■ **TASK DIRECTIONS**:
Among the lines listed below, count those that include the string "metrics", and state only the count.

————

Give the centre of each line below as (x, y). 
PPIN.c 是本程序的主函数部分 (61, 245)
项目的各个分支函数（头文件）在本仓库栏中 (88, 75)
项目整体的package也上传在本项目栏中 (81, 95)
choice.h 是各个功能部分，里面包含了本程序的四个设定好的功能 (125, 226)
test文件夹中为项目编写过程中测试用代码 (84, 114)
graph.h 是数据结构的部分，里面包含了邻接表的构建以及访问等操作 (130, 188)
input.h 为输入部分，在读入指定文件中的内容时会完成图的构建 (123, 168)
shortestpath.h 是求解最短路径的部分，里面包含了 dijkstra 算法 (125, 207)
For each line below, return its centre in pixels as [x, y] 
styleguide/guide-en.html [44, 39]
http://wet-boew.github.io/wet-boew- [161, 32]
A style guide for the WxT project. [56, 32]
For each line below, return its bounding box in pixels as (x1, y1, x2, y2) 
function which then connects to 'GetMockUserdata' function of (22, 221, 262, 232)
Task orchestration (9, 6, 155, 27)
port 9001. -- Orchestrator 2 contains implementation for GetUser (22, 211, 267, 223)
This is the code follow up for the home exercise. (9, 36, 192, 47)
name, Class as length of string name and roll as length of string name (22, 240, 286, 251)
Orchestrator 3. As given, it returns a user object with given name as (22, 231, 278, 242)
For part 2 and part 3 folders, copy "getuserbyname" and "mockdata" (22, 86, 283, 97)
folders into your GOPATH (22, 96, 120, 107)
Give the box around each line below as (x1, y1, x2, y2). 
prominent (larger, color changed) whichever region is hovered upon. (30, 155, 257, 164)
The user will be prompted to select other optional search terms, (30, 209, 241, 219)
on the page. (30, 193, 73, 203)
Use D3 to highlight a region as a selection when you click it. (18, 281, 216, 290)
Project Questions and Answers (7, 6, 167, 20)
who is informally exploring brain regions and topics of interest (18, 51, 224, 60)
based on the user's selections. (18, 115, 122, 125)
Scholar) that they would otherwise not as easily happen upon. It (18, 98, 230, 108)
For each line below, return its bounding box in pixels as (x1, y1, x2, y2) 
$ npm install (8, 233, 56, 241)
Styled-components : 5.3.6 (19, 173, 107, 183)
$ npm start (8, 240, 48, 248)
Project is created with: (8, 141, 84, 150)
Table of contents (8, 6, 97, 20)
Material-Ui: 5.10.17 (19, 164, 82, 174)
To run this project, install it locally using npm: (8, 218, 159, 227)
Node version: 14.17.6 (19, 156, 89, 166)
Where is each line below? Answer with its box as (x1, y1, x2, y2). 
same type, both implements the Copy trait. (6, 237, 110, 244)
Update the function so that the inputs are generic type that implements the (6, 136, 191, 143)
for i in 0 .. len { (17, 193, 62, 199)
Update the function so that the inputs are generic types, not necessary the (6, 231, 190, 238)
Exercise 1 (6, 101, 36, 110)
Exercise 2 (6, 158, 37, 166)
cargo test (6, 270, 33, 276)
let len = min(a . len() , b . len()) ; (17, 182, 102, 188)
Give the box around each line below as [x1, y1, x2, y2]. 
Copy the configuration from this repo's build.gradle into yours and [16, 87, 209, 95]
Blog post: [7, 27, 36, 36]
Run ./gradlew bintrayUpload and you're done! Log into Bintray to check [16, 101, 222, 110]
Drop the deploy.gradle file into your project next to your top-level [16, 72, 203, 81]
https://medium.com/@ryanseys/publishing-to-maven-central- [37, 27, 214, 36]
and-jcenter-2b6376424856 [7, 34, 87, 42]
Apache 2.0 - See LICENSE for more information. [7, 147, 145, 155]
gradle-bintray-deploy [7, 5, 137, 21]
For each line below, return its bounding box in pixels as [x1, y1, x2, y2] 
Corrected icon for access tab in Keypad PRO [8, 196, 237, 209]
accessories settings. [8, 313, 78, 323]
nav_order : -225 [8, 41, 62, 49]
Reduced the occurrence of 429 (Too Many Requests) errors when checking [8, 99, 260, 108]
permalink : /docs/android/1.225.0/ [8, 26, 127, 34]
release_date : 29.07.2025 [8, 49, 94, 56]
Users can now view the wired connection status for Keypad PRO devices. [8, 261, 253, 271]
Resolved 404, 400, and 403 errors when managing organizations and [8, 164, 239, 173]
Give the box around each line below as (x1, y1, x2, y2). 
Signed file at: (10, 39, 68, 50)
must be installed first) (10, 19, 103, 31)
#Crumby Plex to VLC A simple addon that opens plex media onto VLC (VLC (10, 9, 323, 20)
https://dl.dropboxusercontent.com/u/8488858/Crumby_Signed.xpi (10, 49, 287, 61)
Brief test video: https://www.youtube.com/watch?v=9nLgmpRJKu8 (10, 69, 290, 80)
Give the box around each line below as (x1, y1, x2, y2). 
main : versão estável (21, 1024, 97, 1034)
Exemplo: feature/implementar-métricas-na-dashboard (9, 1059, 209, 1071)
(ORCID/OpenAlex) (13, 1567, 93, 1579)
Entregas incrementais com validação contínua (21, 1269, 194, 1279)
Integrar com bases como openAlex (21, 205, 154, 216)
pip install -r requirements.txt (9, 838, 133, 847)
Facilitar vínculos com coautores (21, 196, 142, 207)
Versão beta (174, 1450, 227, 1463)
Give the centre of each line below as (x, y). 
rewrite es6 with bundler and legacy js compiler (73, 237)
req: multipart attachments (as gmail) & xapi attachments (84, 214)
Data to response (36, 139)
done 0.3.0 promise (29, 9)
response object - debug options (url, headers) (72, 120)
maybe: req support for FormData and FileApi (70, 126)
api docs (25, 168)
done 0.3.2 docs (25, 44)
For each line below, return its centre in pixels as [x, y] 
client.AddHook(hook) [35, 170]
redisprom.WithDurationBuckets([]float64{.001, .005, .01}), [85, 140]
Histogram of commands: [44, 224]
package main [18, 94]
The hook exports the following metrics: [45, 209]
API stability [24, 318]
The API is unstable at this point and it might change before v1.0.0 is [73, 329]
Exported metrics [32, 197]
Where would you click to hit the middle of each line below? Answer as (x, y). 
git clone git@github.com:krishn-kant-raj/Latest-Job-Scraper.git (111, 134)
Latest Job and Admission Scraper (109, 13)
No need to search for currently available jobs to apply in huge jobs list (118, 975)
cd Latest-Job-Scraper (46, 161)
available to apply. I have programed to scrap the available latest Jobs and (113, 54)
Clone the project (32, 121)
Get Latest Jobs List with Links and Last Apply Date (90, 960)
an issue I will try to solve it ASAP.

————

■ **RESULT FOR THIS TASK**:
2